Just before I was about to lay down the cloth and apply the plywood patches, I decided that it would probably be good to get rid of that gap on the lower port side between the plywood bulkhead and the fiberglass. Therefore, I postponed my other work, so that I could glue these two pieces together.
The main reason why I needed to close this gap was because the small plywood patches would not fit properly in this space. The plywood was 1/2 inch thick, and the two bulkheads together were 1/2 inch. The gap was causing this space to be about 3/4 inches thick. To make a long story short, this was one of those annoying little things that gobbled up time and blocked my progress on this project. I could tell many other similar stories from the refitting of this boat.
After the epoxy had cured, I could at last install the plywood patches with screws and thickened epoxy.
At the same time, I applied epoxy and cloth to the backs of the weld studs, and, as I indicated earlier, I laid down a fillet along that joint over the top of the lazarette cutout.

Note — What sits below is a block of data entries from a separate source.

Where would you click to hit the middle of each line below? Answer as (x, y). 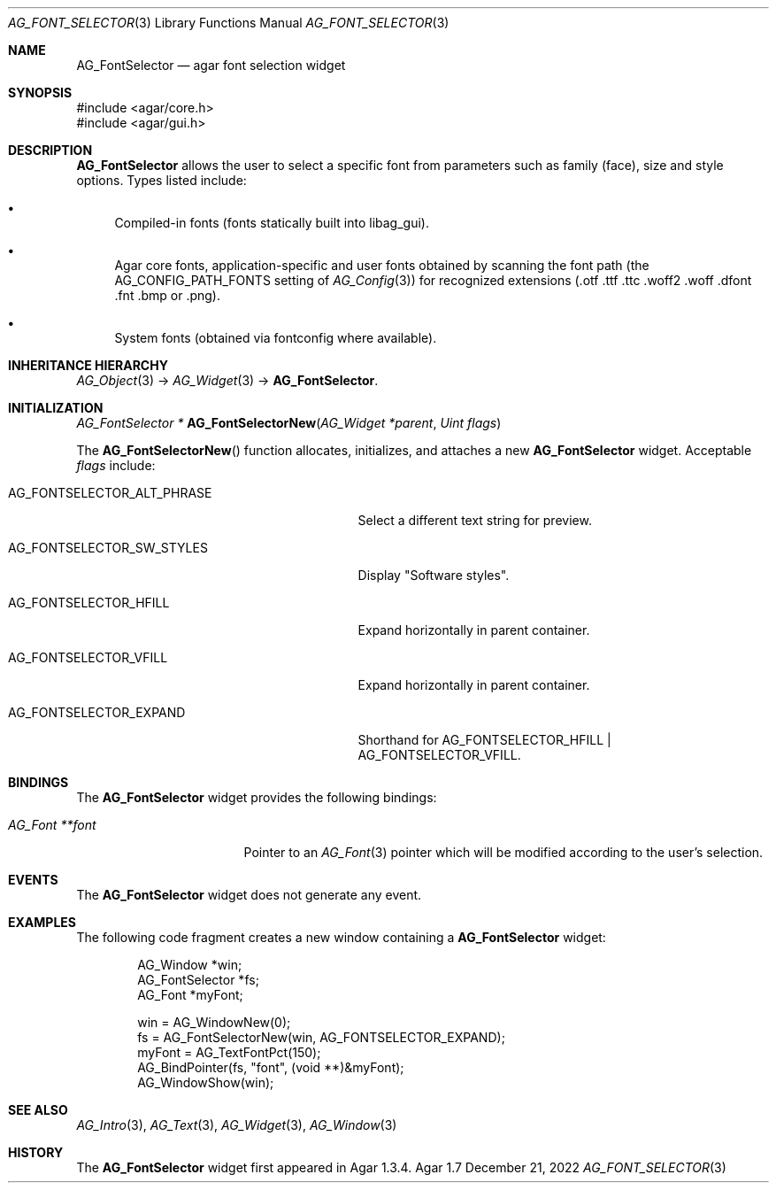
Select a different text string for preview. (475, 520)
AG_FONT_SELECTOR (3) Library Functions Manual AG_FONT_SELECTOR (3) (229, 23)
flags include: (116, 465)
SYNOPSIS (40, 93)
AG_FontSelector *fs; (198, 980)
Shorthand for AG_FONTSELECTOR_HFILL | (484, 740)
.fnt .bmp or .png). (167, 295)
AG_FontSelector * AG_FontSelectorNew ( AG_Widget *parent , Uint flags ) (289, 423)
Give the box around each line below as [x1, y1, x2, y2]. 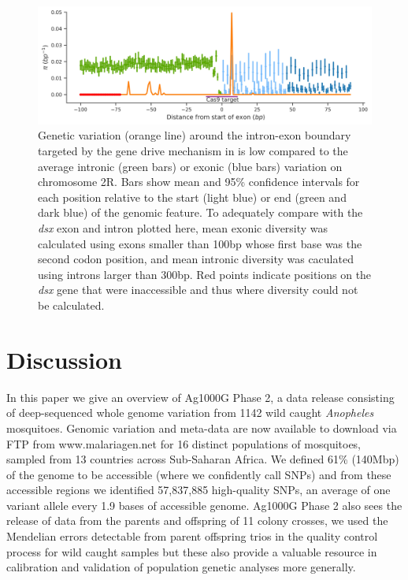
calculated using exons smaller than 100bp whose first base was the [38, 235, 362, 251]
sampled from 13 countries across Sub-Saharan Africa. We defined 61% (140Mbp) [6, 451, 399, 467]
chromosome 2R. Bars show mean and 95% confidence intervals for [38, 173, 360, 190]
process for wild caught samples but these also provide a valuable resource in [6, 543, 377, 560]
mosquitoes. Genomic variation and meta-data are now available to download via [6, 419, 397, 436]
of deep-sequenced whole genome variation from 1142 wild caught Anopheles [6, 404, 374, 421]
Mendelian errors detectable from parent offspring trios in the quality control [6, 528, 378, 545]
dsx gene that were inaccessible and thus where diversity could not [38, 281, 358, 298]
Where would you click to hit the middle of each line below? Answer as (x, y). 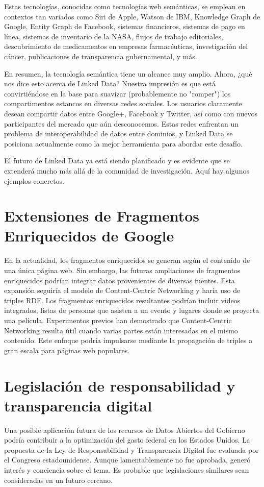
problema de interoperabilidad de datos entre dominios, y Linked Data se (118, 133)
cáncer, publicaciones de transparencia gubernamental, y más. (101, 56)
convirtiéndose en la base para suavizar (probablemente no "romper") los (117, 93)
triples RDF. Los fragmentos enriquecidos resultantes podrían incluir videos (122, 300)
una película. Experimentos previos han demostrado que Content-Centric (118, 320)
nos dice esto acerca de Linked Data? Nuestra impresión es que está (110, 83)
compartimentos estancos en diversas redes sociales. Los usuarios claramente (123, 103)
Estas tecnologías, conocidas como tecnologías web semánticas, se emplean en (125, 6)
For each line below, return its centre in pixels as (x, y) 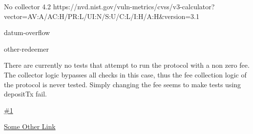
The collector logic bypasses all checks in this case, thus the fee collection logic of (125, 74)
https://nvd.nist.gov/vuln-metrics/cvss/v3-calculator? (134, 6)
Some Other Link (30, 126)
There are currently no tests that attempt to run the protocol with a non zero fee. (127, 65)
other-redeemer (26, 48)
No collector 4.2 (28, 6)
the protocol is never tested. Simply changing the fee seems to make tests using (123, 84)
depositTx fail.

A couple of days later, after the epoxy had cured, it was time for some more nasty work with the sander. I cant' tell you how happy I was when I at last reached the end of my epoxy sanding on this boat. It wasn't on this project, but that day eventually arrived.
The patch worked well, and it ended up being almost perfectly flush with the fiberglass.
As far as the small hole at the top was concerned, I filled it with the small chunk that had originally existed in this space. I had, quite by chance, found this small chunk in the bilge somewhere in the middle of this project. The previous owner had apparently lost track of the chunk or simply ignored it when he cut it out of the bulkhead long ago.
Not surprisingly, during the glue-up of the weld studs there had been a little movement, and the studs ended up being oriented slightly differently than they were when I had drilled the holes in the panel. Therefore, I had to enlarge the holes with a paddle bit.
The regular flat washers didn't conceal the new, larger holes.
Therefore, I had to use fender washers to conceal the holes.
At this point I could now call this project done, and I could finally focus on the painting of the lazarette.
This ends this posting on how I constructed and installed the door panel for the lazarette of Oystercatcher, my Ericson 25.